Re: dominance "over" nature

From: Paul H.Dillon (illonph@pacbell.net)
Date: Mon Apr 23 2001 - 08:25:16 PDT


Michael,

You wrote . . .

>
> Mike, I wondered whether "dominance over nature" is not a rhetorical
> . . .from a dialectical materialist perspective, we are
> always and already nature ourselves, even if some of us think
> differently.

Two things: (1) yes, from a dialectical materialist perspective, we are
always within nature, nature is a subsumed element within the basic
historical dimension that results from "labor" in which we take nature as
our object. But, unlike some theories (notably Alfred Lang's ecological
approach) there is an ontological distinction between nature and history.
The historical dimension is not a simple "mental" construct. This is the
essential insight that Ileynkov and Lukacs (in the Ontology) developed. (2)
One of the fundamentally valid (IMHO) criticisms of dialectical materialism
and what Marx himself wrote is that he and his followers adopted a position
that viewed the natural world ("nature's storehouse") as a raw material for
human use but did not understand human specific, historical existence within
nature in any systematically ecological way.

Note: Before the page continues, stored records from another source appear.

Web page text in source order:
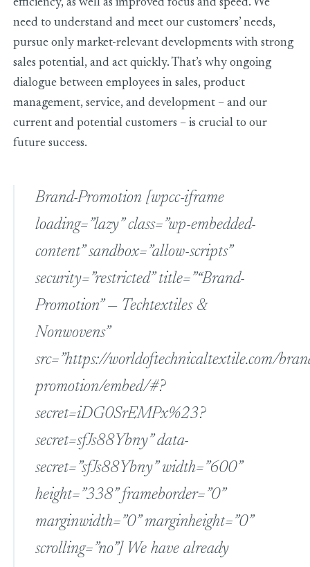
efficiency, as well as improved focus and speed. We
need to understand and meet our customers’ needs,
pursue only market-relevant developments with strong
sales potential, and act quickly. That’s why ongoing
dialogue between employees in sales, product
management, service, and development – and our
current and potential customers – is crucial to our
future success.
Brand-Promotion [wpcc-iframe
loading=”lazy” class=”wp-embedded-
content” sandbox=”allow-scripts”
security=”restricted” title=”“Brand-
Promotion” — Techtextiles &
Nonwovens”
src=”https://worldoftechnicaltextile.com/
promotion/embed/#?
secret=iDG0SrEMPx%23?
secret=sfJs88Ybny” data-
secret=”sfJs88Ybny” width=”600”
height=”338” frameborder=”0”
marginwidth=”0” marginheight=”0”
scrolling=”no”] We have already

I believe that the great challenge to contemporary dialectical materialism
is to more fully develop an understanding of the specific character of
human/social/historical existence within the inorganic and organic systems
while ridding ourselves of the bias that we are on top of some evolutionary
pyramid and replacing that fallacy with an understanding of our existence in
terms of complexity rather than hierarchy but without losing consciousness
of historical telos. Sounds contradictory, no?